BABOONS THINKING. Darwin once said, “He who understands baboon would do more towards metaphysics than Locke.” Here's a stab at it.


GOAT ROPE ADVISORY LEVEL: ELEVATED

August 28, 2007

IN PRAISE OF HICKS


Caption: Orthodox icon of John the Baptist.

A while back, El Cabrero was challenged by a Goat Rope reader to write about the five things I most admire about Jesus. It took me a while to respond since I haven't found anything not to admire.

(He didn't seem to think much of goats if Matthew 25 is right, but that could be a mark of supreme wisdom.)

Anyhow, that's the theme this week. If this is your first visit, please click on yesterday's post.

The second thing I'm going highlight about Jesus reflects my personal prejudice as a hick from West Virginia. According to our pals at Wikipedia,

Hick is a derogatory term for an unsophisticated person from a rural area.
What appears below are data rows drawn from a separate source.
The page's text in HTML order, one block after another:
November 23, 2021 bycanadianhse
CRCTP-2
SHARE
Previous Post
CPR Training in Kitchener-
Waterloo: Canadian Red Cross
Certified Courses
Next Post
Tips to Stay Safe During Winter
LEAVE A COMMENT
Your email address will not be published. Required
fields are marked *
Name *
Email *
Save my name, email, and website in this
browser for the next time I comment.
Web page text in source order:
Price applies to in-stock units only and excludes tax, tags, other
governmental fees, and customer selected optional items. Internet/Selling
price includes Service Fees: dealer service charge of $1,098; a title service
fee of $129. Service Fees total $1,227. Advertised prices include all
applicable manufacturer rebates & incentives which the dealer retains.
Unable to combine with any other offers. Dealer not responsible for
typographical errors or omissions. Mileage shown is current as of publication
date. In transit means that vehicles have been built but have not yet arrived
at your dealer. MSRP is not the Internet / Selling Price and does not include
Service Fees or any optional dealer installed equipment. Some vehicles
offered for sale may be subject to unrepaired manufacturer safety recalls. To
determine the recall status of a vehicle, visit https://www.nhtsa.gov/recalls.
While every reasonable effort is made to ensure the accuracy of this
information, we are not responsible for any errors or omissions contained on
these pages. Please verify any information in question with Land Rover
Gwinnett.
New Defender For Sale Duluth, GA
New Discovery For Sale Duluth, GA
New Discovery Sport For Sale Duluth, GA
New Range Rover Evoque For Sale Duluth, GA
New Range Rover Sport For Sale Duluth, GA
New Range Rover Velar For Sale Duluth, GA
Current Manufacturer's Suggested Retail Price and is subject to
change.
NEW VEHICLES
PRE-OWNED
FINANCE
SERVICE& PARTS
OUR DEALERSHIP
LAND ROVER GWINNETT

One of the few things the Roman and Jewish ruling classes would have agreed on was that Jesus was a hick. And a dangerous one at that. Indeed from the point of view of anybody who was anywhere in the ancient world, Jesus was a nobody from nowhere.
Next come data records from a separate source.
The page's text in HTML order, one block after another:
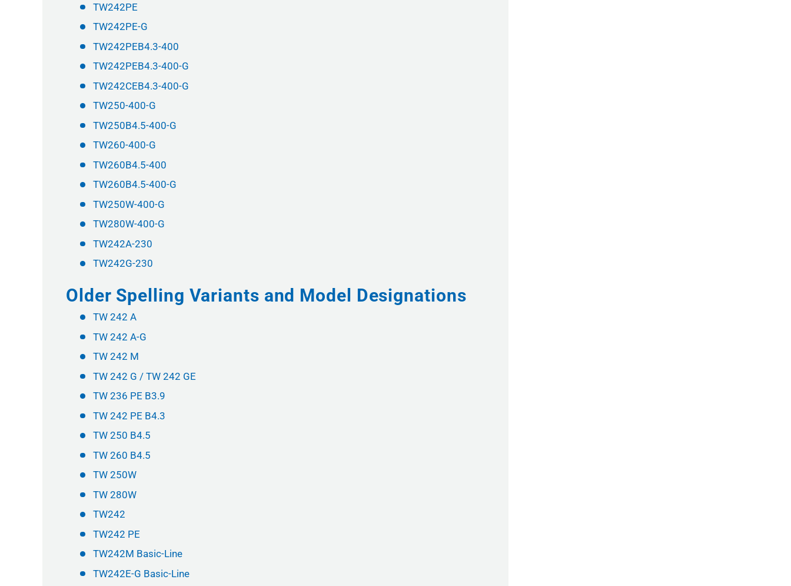
TW242PE
TW242PE-G
TW242PEB4.3-400
TW242PEB4.3-400-G
TW242CEB4.3-400-G
TW250-400-G
TW250B4.5-400-G
TW260-400-G
TW260B4.5-400
TW260B4.5-400-G
TW250W-400-G
TW280W-400-G
TW242A-230
TW242G-230
Older Spelling Variants and Model Designations
TW 242 A
TW 242 A-G
TW 242 M
TW 242 G / TW 242 GE
TW 236 PE B3.9
TW 242 PE B4.3
TW 250 B4.5
TW 260 B4.5
TW 250W
TW 280W
TW242
TW242 PE
TW242M Basic-Line
TW242E-G Basic-Line
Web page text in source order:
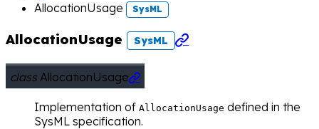
AllocationUsage SysML
AllocationUsage SysML 
class AllocationUsage
Implementation of AllocationUsage defined in the
SysML specification.
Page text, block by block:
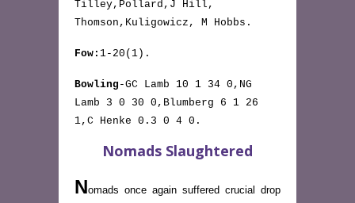
Tilley,Pollard,J Hill,
Thomson,Kuligowicz, M Hobbs.
Fow: 1-20(1).
Bowling -GC Lamb 10 1 34 0,NG
Lamb 3 0 30 0,Blumberg 6 1 26
1,C Henke 0.3 0 4 0.
Nomads Slaughtered
Nomads once again suffered crucial drop
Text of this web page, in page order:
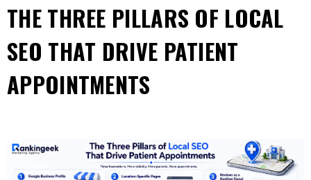
THE THREE PILLARS OF LOCAL
SEO THAT DRIVE PATIENT
APPOINTMENTS
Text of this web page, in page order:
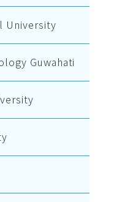
University
Guwahati
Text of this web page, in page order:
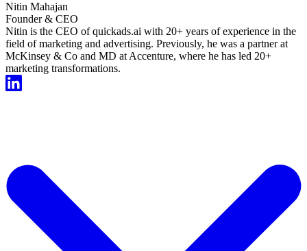
Nitin Mahajan
Founder & CEO
Nitin is the CEO of quickads.ai with 20+ years of experience in the
field of marketing and advertising. Previously, he was a partner at
McKinsey & Co and MD at Accenture, where he has led 20+
marketing transformations.
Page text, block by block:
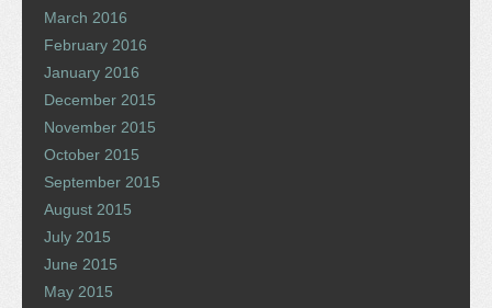
March 2016
February 2016
January 2016
December 2015
November 2015
October 2015
September 2015
August 2015
July 2015
June 2015
May 2015
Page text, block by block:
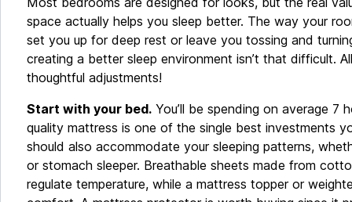
space actually helps you sleep better. The way your
set you up for deep rest or leave you tossing and
creating a better sleep environment isn’t that difficult.
thoughtful adjustments!
Start with your bed. You’ll be spending on average 7
quality mattress is one of the single best investments
should also accommodate your sleeping patterns,
or stomach sleeper. Breathable sheets made from
regulate temperature, while a mattress topper or
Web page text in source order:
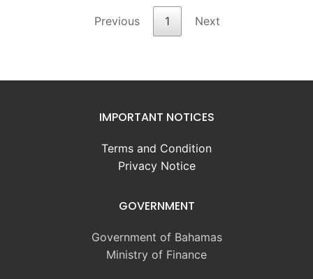
Previous 1 Next
IMPORTANT NOTICES
Terms and Condition
Privacy Notice
GOVERNMENT
Government of Bahamas
Ministry of Finance
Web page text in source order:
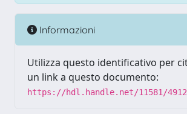
Informazioni
Utilizza questo identificativo per
un link a questo documento:
https://hdl.handle.net/11581/
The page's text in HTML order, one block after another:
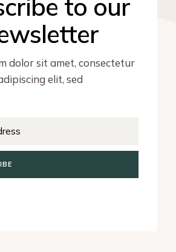
to our
dolor sit amet, consectetur
elit, sed
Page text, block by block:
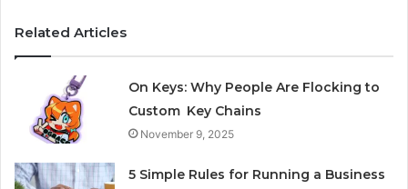
Related Articles
On Keys: Why People Are Flocking to
Custom Key Chains
November 9, 2025
5 Simple Rules for Running a Business
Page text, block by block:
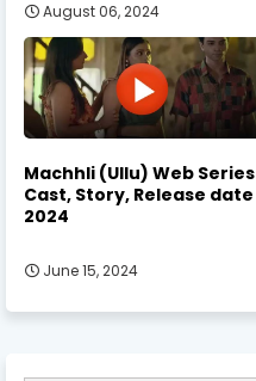
August 06, 2024
Machhli (Ullu) Web Series
Cast, Story, Release date
2024
June 15, 2024
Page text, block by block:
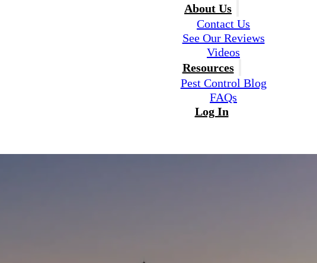
About Us
Contact Us
See Our Reviews
Videos
Resources
Pest Control Blog
FAQs
Log In
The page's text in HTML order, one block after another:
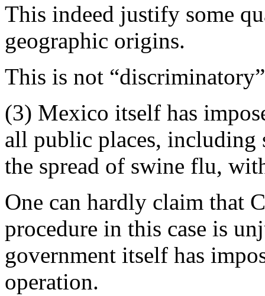
This indeed justify some
geographic origins.
This is not
(3) Mexico itself has
all public places, including
the spread of swine flu,
One can hardly claim that
procedure in this case is
government itself has
operation.
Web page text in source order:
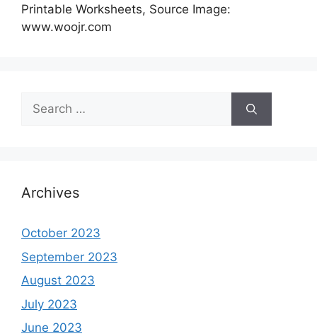
Printable Worksheets, Source Image:
www.woojr.com
Search
for:
Archives
October 2023
September 2023
August 2023
July 2023
June 2023
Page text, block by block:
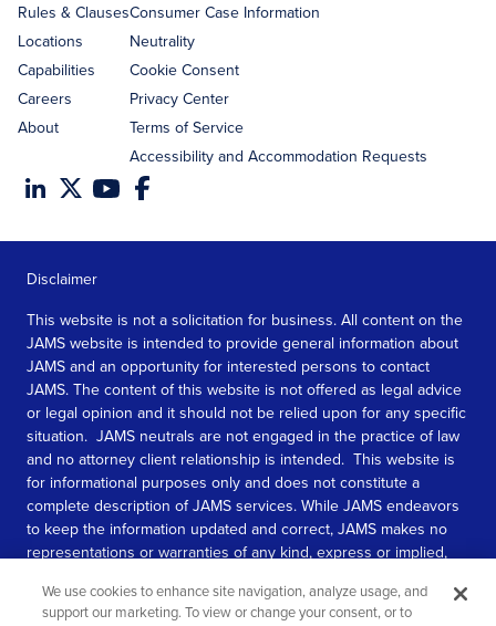
Rules & Clauses
Locations
Capabilities
Careers
About
Consumer Case Information
Neutrality
Cookie Consent
Privacy Center
Terms of Service
Accessibility and Accommodation Requests
Disclaimer
This website is not a solicitation for business. All content on the
JAMS website is intended to provide general information about
JAMS and an opportunity for interested persons to contact
JAMS. The content of this website is not offered as legal advice
or legal opinion and it should not be relied upon for any specific
situation. JAMS neutrals are not engaged in the practice of law
and no attorney client relationship is intended. This website is
for informational purposes only and does not constitute a
complete description of JAMS services. While JAMS endeavors
to keep the information updated and correct, JAMS makes no
representations or warranties of any kind, express or implied,
information contained in this website.
We use cookies to enhance site navigation, analyze usage, and
support our marketing. To view or change your consent, or to

For sophisticated pagans, Rome was the place to be, and if you couldn't be there, you should be at a nice estate in the countryside worked by slaves or someplace like Athens or Alexandria. For Jewish rulers at Jerusalem, Galilee was a rural backwater whose residents were religiously suspect.
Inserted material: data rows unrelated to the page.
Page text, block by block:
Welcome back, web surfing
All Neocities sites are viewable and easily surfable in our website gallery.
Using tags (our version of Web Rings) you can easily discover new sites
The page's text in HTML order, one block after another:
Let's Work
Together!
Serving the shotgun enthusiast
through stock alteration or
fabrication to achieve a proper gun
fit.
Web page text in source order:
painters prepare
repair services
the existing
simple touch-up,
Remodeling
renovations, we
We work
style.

Then factor in social class. Both pagan and Jewish elites lived off of the labor and sufferings of the lower classes, whether of peasants or slaves or others teetering on the edge of oblivion. The gospels refer to Jesus as a tekton, which has traditionally been translated as carpenter but can mean any kind of manual laborer.

In a world where food security was not a given for most people and was tied to the land, a tekton would often be a landless peasant living a life even more precarious than that of those who tried to scratch a life from the soil and had to render up their surplus--and often their necessities--to the ruling classes.

Jesus knew all about living on the edge. He pretty much stayed there all his natural life.

Then factor in official credentials. Not only was he considered to be a lower class hick, but he had no official sanction to do the kind of stuff he was doing. Over and over in the gospels, people keep wondering "Who is this guy anyway? What's he think he's doing talking and acting this way?"

So the next time you get called a hick, smile, thank the person, and say you're in some pretty good company.

THE WORKER IS WORTHY OF HIS HIRE. According to a new report from the Center for Economic and Policy Research,

Unionization substantially raises wages and benefits even in typically low-wage occupations, according to "Unions and Upward Mobility for Low- Wage Workers", a report released today by the Center for Economic and Policy Research and Inclusion.

The report, which analyzed 15 of the lowest-paying occupations in the United States, found that unionized workers earned about 16 percent more than their non-union counterparts. Unionized workers in these same industries were also about 25 percentage points more likely to have health insurance or a pension plan.

For workers in these low-wage industries, unionization raised their wages, on average, about $1.75 per hour. In financial terms, the union effect on employer-provided health insurance and pensions was even larger.


SUFFER THE LITTLE CHILDREN... Here's an elegant response from Paul Krugman to the right wing attack on the Children's Health Insurance Program.

BUILT ON SAND. Excerpt from a long but good article in the New Republic about our neglected infrastructure:

Here is Adam Smith in The Wealth of Nations: it is the "duty of the sovereign or commonwealth" to erect and to maintain "public institutions and those public works, which, though they may be in the highest degree advantageous to a great society, are, however, of such a nature that the profit could never repay the expense to any individual or small number of individuals, and which it therefore cannot be expected that any individual or small number of individuals should erect or maintain." Infrastructure is the classic public good that the free market does not and cannot provide. On the scale that is necessary, only the federal government can make the difference.